== Task brief ==
The task calls for the lines below from the line with "Page text, block" to the line with "nutzen. Erwärme sie", both ends included, copied exactly, without any pictures.

Data records:
═══

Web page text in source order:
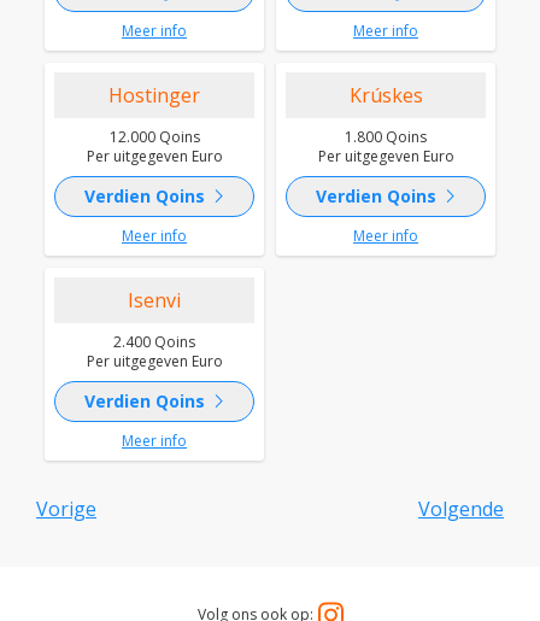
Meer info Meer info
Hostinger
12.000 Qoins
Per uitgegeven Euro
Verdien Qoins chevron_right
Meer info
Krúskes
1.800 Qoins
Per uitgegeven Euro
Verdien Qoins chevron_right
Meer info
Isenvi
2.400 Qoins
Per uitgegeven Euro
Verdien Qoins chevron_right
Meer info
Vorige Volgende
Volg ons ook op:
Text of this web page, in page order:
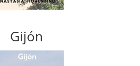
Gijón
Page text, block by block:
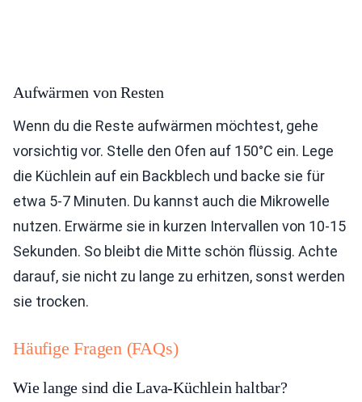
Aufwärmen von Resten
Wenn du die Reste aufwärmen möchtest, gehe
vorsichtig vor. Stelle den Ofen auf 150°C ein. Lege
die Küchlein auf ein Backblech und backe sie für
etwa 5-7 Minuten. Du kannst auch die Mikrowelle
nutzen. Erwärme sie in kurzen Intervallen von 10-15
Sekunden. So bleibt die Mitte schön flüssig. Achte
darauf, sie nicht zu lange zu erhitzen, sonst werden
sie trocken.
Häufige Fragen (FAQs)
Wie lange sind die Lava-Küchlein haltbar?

═══

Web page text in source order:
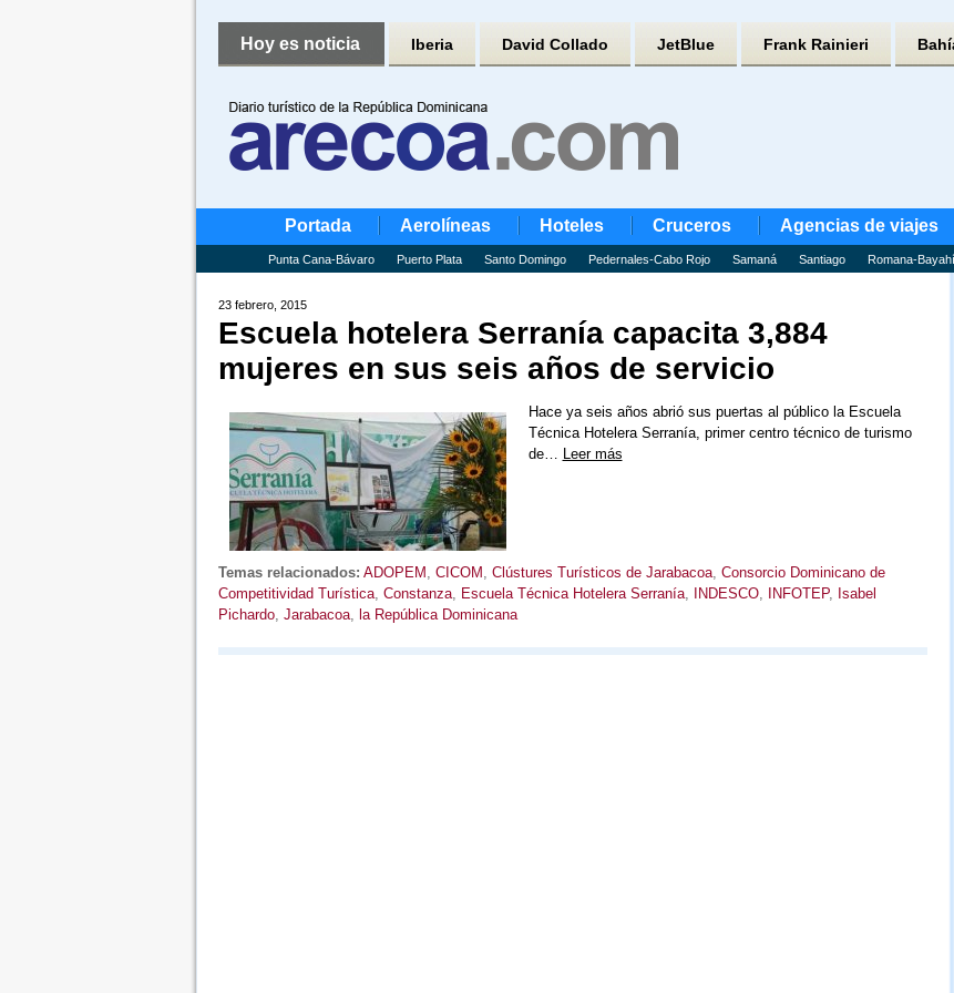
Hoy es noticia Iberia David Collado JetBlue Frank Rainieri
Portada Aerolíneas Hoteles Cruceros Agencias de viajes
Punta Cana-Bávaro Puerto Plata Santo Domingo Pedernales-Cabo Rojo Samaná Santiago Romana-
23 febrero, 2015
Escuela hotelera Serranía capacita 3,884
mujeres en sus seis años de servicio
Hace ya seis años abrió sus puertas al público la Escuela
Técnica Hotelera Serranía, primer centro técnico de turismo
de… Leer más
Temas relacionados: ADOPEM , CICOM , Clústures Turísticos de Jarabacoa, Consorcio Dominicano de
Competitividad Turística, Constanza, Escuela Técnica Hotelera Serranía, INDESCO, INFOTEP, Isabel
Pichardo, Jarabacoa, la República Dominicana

═══

== Reply ==
Page text, block by block:
Aufwärmen von Resten
Wenn du die Reste aufwärmen möchtest, gehe
vorsichtig vor. Stelle den Ofen auf 150°C ein. Lege
die Küchlein auf ein Backblech und backe sie für
etwa 5-7 Minuten. Du kannst auch die Mikrowelle
nutzen. Erwärme sie in kurzen Intervallen von 10-15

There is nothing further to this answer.